Union County Deputy Sheriff Steve Garrison serves as the only School Resource Officer (SRO) for all four UCSD campuses. The principals of all four campuses appeared with Faulkner, and all commended Garrison’s dedication to school safety, including travel to out-of-county athletic events. However, Faulkner, the school principals, and Union County Sheriff Jimmy Edwards all agreed that there is no way a single officer can assure safety at all four campuses at the same time. There have been several instances this school year when guns were found on the school campus, although there have been no instances of active shooters at any of the county schools.

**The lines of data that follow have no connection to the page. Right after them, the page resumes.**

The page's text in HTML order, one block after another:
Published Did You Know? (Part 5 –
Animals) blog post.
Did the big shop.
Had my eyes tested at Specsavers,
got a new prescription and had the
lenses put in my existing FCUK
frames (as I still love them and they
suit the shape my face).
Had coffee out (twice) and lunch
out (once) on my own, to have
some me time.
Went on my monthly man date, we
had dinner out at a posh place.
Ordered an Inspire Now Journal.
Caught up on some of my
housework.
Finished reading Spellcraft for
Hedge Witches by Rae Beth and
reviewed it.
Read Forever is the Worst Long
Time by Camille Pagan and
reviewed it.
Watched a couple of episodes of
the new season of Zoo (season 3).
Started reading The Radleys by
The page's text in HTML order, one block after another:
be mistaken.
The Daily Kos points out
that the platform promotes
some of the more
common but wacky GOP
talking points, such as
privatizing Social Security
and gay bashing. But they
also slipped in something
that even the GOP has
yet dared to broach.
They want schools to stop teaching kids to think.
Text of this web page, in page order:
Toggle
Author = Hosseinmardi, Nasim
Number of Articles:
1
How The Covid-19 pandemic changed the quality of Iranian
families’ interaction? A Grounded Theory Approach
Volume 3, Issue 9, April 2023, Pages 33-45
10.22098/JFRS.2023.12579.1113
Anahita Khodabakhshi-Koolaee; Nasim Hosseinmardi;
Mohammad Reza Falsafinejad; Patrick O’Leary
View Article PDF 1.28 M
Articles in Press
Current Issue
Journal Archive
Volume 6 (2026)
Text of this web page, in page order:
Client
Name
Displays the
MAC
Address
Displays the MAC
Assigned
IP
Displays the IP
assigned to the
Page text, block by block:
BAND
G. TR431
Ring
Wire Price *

Sheriff Edwards said that there had previously been an SRO for each UCSD campus, but that funding for that level of protection came from a grant, which has expired. Edwards said his office wants to work with the school district and the Board of Supervisors to find funding to provide a full-time security officer at each campus.

Assistant Superintendent Faulkner said UCSD had already initiated a program intended to put armed personnel in each school. She said training is underway that is expected to result in at least three administrators at each campus being trained with firearms and qualified for the concealed carry of handguns. However, she and Edwards stressed their belief that a trained, commissioned law enforcement officer at each campus is necessary to provide better safety for students and teachers.

A member of the Board of Supervisors told Tuesday afternoon that, while no specific plan has been firmly established, board members agreed after the Monday meeting that they must work with the sheriff and school officials to find funding for a deputy sheriff as SRO at each campus. Possible funding from a grant is being explored to supplement local tax money to make that possible.

In other business, New Albany Attorney Joe Marshal Davis appeared before the board in his capacity as attorney for the Tallahatchie River Drainage District. Davis said a professional review of several dams of lakes on private property in the county has revealed a need to assure that the dams meet safety standards. He said the overflow or spillway systems of the private dams must be brought up to standards, or regulations will require that the lakes be drained. Davis said he was simply informing the board of the need. He said the drainage district will be working with land owners and others to clear brush and perform other work to assure the safety of the private dams.

The supervisors approved the purchase of 27-1/2 acres of additional land for the Martintown West Industrial Park and an option for an additional 119 acres.

The board conducted other routine business including paying the bills, approving minutes of prior meeting, approving fee payments earned by public officials, and approval of the road work schedule for March.

The board will meet again at 10 am on Monday, March 19th.